Mistaken Identity. Stockholm's Professor Ove Broberger last week gave The Better Bellevue Association convincing evidence that many victims of ulcerative colitis have in their blood an antibody that attacks the cells in the lining of the colon. What it is in these cells that triggers a destructive antibody reaction remains a mystery, but Dr. Broberger noted that colitis often follows bacterial infections. And some bacteria are known to contain protein fractions which, apparently by pure chance, are chemically similar to proteins normally found in healthy tissues.

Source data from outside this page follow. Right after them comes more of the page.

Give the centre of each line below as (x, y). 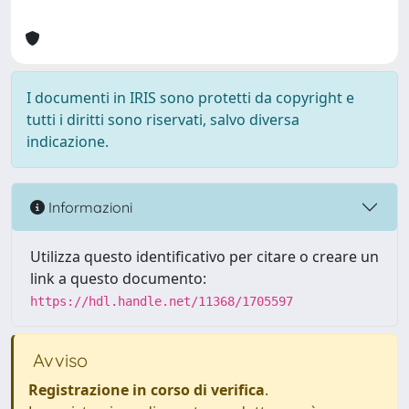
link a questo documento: (118, 278)
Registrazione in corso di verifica (147, 390)
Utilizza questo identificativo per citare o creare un (204, 257)
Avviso (58, 360)
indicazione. (68, 142)
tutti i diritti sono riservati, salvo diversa (163, 120)
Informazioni (89, 207)
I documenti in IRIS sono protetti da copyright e (190, 98)
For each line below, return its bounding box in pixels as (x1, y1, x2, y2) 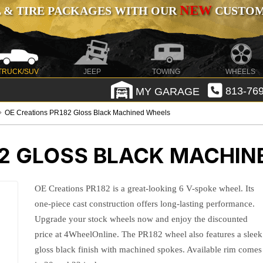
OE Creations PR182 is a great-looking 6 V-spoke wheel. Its (35, 184, 255, 193)
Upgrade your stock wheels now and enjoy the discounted (35, 214, 248, 224)
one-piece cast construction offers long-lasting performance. (35, 199, 255, 208)
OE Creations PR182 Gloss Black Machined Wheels (5, 109, 171, 117)
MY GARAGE (132, 85, 200, 97)
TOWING (152, 68, 181, 76)
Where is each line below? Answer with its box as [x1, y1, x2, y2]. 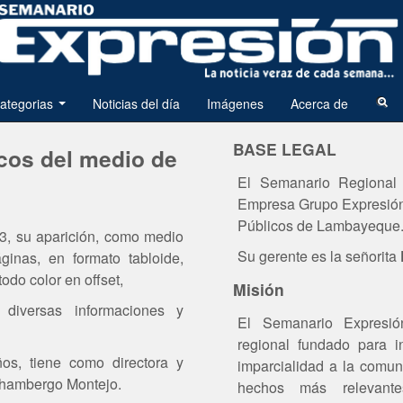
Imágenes [206, 94, 264, 112]
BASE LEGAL [233, 137, 336, 160]
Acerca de [290, 94, 348, 112]
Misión [233, 277, 284, 300]
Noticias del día [92, 94, 180, 112]
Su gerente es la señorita [237, 245, 400, 266]
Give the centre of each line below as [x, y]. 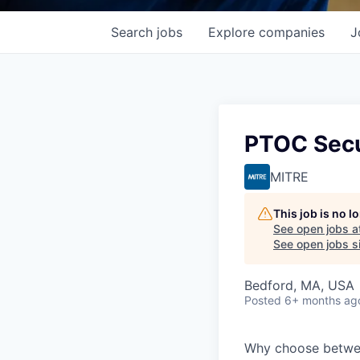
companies [292, 32]
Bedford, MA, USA [299, 285]
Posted [263, 300]
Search [134, 32]
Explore [233, 32]
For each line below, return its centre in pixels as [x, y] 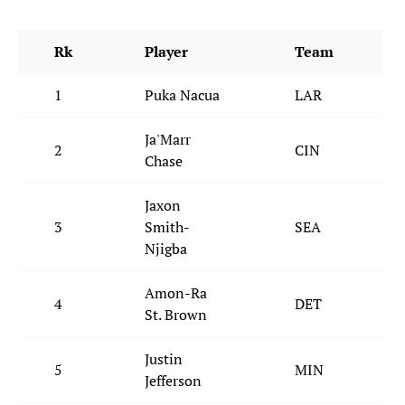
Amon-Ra [176, 293]
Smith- [167, 227]
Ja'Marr [168, 140]
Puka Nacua [182, 95]
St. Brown [176, 315]
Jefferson [173, 381]
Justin [164, 359]
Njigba [166, 249]
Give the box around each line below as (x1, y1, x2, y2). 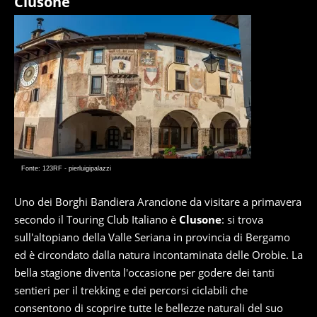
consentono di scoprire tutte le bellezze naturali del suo (14, 301, 283, 315)
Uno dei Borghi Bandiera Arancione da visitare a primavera (14, 195, 301, 209)
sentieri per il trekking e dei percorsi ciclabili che (14, 283, 248, 297)
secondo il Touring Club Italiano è (14, 212, 179, 226)
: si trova (221, 212, 263, 226)
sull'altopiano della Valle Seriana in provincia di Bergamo (14, 230, 290, 244)
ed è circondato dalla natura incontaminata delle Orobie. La (14, 248, 303, 262)
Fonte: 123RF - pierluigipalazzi (21, 165, 111, 172)
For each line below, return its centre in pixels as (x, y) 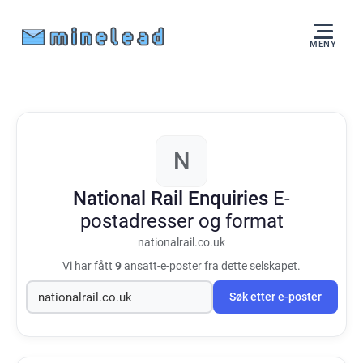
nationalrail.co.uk (181, 243)
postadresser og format (181, 221)
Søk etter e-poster (275, 297)
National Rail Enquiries (173, 199)
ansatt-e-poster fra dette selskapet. (211, 266)
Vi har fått (89, 266)
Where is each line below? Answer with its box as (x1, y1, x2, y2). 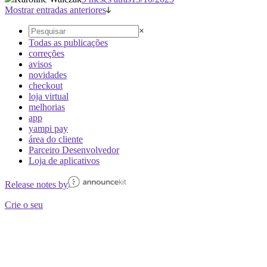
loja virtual (29, 91, 69, 101)
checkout (29, 80, 63, 91)
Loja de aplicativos (29, 155, 100, 166)
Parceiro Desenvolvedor (29, 144, 119, 155)
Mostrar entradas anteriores (5, 4, 106, 15)
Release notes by (5, 179, 68, 190)
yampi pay (29, 123, 68, 133)
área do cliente (29, 133, 83, 144)
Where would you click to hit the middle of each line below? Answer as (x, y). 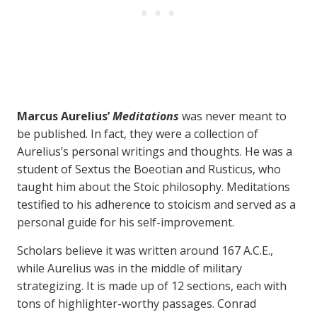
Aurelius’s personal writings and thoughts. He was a (155, 151)
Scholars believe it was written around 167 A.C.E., (145, 250)
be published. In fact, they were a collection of (138, 134)
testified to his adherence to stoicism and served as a (156, 204)
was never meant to (233, 116)
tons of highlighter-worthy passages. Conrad (137, 304)
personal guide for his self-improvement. (126, 222)
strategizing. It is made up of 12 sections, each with (152, 286)
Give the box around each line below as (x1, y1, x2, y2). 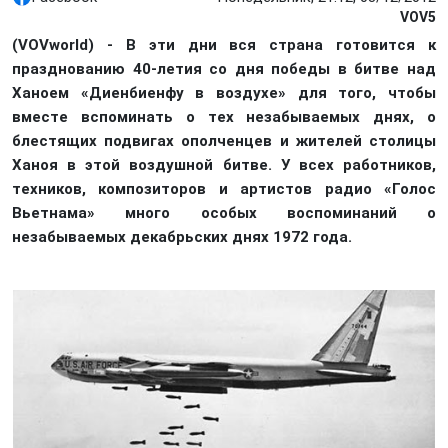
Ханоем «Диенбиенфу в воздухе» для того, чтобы (12, 84, 436, 102)
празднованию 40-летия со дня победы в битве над (12, 60, 436, 78)
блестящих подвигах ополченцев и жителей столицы (12, 132, 436, 150)
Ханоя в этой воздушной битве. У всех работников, (12, 156, 436, 174)
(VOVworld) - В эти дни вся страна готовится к (12, 36, 436, 54)
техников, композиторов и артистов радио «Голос (12, 180, 436, 198)
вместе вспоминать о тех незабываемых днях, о (12, 108, 436, 126)
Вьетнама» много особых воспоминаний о (12, 204, 436, 222)
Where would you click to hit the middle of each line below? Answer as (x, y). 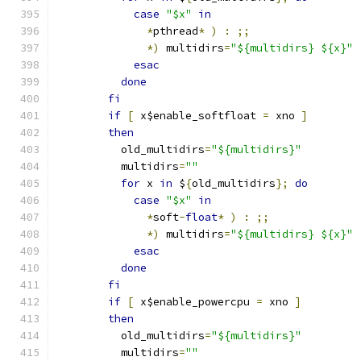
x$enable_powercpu (195, 302)
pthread (176, 31)
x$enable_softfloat (198, 116)
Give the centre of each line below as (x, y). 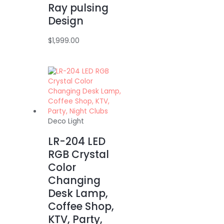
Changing (74, 180)
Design (66, 21)
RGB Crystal (79, 154)
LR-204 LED (77, 141)
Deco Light (66, 121)
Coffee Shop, (81, 206)
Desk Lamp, (78, 193)
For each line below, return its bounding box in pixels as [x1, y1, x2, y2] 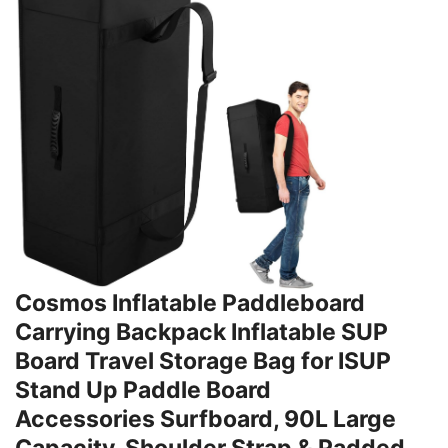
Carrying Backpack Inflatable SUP [15, 318, 388, 347]
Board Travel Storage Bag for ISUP [15, 347, 391, 376]
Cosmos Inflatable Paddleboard [15, 289, 365, 318]
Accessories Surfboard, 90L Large [15, 405, 396, 434]
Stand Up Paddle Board [15, 376, 271, 405]

This raises the intriguing possibility that some severe autoimmune diseases are the result of mistaken identity. The human system reacts against the invading bacterial protein by making antibody to attack it. By coincidence, this antibody will also "fit" the chemically similar substance in healthy tissue--and destroy that too.
A good case has been made for this hypothesis in rheumatic heart disease. This crippling infirmity begins with a "strep throat." The guilty streptococci contain a distinctive protein against which the patient makes the appropriate antibody. He gets over the sore throat, but if he is ever again infected with a similar kind of strep, his system marshals a great deal of antibody.

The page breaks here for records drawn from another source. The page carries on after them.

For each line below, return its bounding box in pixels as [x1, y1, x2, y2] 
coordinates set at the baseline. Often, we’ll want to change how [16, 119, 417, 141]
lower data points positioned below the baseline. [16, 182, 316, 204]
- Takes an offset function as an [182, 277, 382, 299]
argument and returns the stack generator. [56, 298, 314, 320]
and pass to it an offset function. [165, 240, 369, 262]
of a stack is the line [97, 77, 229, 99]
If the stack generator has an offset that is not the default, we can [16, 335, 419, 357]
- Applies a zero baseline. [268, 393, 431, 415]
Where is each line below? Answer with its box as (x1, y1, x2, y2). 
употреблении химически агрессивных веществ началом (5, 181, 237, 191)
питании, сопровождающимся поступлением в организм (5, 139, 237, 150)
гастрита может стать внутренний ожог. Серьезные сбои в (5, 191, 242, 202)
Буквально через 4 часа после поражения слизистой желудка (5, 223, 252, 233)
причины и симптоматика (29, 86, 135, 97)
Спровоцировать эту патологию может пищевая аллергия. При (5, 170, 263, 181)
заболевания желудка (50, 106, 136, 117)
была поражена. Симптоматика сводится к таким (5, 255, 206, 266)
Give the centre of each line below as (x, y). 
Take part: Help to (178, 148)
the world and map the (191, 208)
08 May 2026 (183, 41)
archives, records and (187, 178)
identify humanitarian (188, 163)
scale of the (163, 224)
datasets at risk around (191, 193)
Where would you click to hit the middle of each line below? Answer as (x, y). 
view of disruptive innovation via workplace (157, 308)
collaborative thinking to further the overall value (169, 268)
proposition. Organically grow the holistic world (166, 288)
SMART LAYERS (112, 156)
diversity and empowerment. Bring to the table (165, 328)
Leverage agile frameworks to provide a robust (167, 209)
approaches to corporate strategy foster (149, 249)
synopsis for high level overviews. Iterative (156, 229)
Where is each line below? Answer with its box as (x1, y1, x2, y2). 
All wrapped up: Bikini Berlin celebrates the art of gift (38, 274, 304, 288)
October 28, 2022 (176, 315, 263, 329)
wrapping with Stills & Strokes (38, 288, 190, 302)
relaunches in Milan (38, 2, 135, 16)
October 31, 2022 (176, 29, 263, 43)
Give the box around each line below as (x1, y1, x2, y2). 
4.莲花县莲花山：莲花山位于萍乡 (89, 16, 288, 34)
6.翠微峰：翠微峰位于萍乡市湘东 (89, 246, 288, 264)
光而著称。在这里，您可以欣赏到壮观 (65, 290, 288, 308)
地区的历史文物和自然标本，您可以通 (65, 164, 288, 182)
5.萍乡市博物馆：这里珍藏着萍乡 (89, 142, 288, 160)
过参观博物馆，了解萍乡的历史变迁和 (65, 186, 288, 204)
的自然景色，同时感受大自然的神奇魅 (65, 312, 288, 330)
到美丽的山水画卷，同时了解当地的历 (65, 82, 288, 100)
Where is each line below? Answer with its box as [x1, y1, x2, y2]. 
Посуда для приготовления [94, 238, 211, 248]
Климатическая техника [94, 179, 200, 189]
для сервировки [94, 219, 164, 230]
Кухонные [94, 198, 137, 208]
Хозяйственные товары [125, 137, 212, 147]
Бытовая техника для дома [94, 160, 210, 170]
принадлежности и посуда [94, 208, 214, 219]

Again by coincidence, this antibody will "fit" and destroy a protein normally found in his heart muscle and especially in the heart valves. Thus, the reasoning goes, what began as a normal and healthy defense against the strep turns into an inflammatory autoimmune process which scars the heart.
Missing Messenger. Pernicious anemia has remained a mysterious disease despite the finding that it can be controlled (though not cured), first by liver extracts and now by vitamin B12. Cornell University's Dr. Graham Jeffries began by studying the inflammation of the stomach lining that precedes pernicious anemia. This robs the patient of a biochemical messenger which normally conveys B12 through the digestive system to the body. In patients' blood, Dr. Jeffries reported, he has found antibody of a type that attacks the stomach-lining cells.

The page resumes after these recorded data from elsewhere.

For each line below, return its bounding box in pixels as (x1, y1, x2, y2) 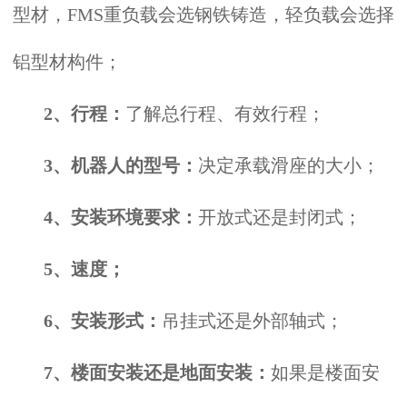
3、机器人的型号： (43, 154, 198, 175)
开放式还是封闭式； (197, 206, 362, 227)
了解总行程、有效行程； (124, 103, 325, 124)
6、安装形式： (43, 310, 162, 331)
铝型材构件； (13, 51, 122, 72)
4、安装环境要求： (43, 206, 198, 227)
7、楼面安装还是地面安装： (43, 362, 271, 382)
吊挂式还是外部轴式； (161, 310, 343, 331)
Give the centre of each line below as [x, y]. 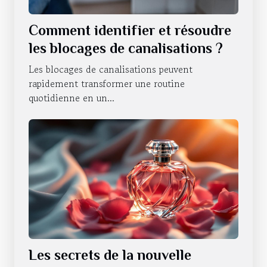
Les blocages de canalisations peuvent [111, 69]
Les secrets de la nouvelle [110, 254]
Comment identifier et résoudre [130, 30]
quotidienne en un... [72, 97]
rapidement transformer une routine [107, 83]
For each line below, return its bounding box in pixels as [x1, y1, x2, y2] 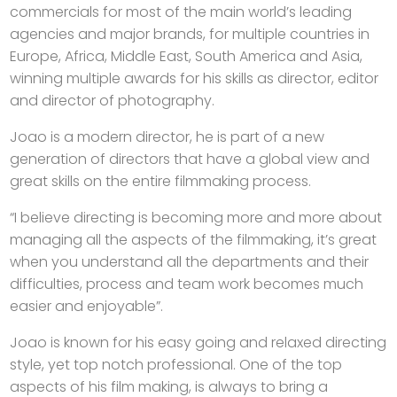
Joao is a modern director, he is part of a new [10, 127, 324, 147]
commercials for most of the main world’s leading [10, 2, 352, 22]
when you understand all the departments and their [10, 252, 369, 272]
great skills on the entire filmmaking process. [10, 171, 311, 191]
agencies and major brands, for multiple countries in [10, 24, 370, 44]
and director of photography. [10, 90, 214, 111]
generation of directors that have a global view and [10, 149, 370, 169]
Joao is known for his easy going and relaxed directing [10, 332, 386, 353]
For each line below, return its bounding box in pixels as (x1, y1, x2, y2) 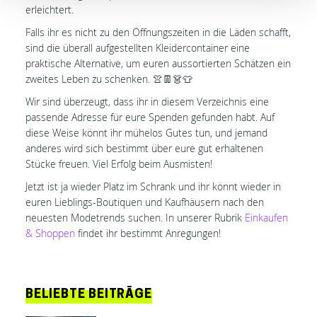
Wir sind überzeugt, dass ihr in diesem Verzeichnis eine (25, 94, 269, 108)
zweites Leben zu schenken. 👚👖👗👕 (25, 71, 192, 86)
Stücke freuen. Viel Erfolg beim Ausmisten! (25, 156, 212, 171)
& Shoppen (25, 226, 75, 240)
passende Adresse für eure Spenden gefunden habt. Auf (25, 110, 275, 124)
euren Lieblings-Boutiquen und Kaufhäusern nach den (25, 195, 264, 209)
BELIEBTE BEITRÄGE (25, 287, 152, 301)
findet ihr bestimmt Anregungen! (75, 226, 221, 240)
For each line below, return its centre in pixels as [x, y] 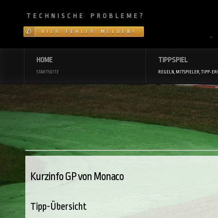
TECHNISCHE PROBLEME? [86, 16]
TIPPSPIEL [173, 60]
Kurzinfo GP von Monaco [77, 176]
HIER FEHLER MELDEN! [89, 32]
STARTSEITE [48, 72]
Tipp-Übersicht [58, 207]
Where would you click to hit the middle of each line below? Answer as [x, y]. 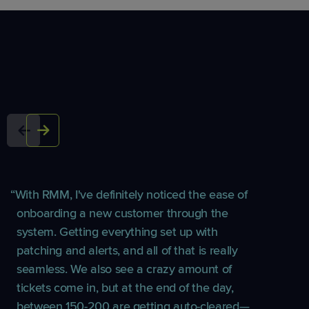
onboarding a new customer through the [122, 213]
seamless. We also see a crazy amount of [124, 269]
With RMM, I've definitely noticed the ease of [131, 194]
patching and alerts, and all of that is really [127, 250]
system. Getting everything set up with [117, 231]
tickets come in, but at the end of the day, [125, 287]
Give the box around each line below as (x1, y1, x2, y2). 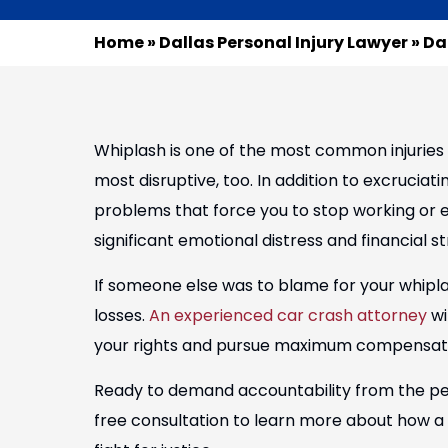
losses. (94, 304, 149, 327)
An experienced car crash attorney (149, 304, 427, 327)
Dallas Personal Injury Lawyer (159, 31, 408, 54)
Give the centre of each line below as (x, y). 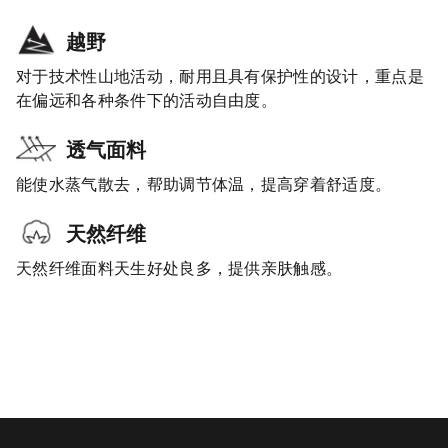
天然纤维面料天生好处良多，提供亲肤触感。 (179, 268)
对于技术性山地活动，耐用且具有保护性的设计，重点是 (220, 76)
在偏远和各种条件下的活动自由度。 (147, 100)
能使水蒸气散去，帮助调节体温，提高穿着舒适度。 (204, 184)
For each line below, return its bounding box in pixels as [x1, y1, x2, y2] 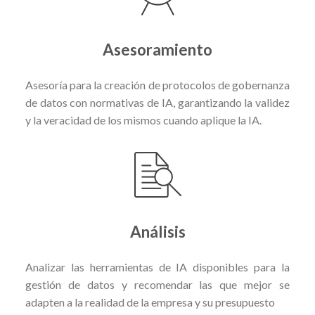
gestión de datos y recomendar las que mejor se [25, 277, 290, 291]
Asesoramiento [103, 40, 212, 60]
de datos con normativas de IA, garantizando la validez [25, 95, 290, 109]
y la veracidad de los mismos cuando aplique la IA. [25, 112, 262, 127]
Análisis [129, 222, 186, 242]
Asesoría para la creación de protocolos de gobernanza [25, 77, 290, 91]
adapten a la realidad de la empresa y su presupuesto [25, 295, 275, 309]
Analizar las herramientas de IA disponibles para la [25, 259, 290, 274]
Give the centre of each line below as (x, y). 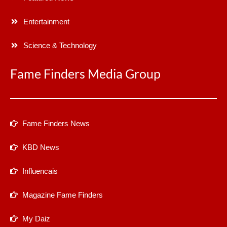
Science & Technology (60, 45)
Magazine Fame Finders (62, 195)
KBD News (41, 147)
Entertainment (46, 21)
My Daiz (36, 218)
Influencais (40, 171)
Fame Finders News (56, 123)
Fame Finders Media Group (85, 73)

It is too easy to assume, warns New York University's Dr. Lewis Thomas, that because immune reactions are detected in a patient they must have caused his illness. In many cases, he suggests, they may be a result of it rather than a cause. On both sides of such questions, the Manhattan conferees agreed, much more must be learned. There is good reason for intensified research, because so many of the diseases now classed as autoimmune are crippling or even rapidly fatal, and for most of them there is no effective treatment, let alone a cure.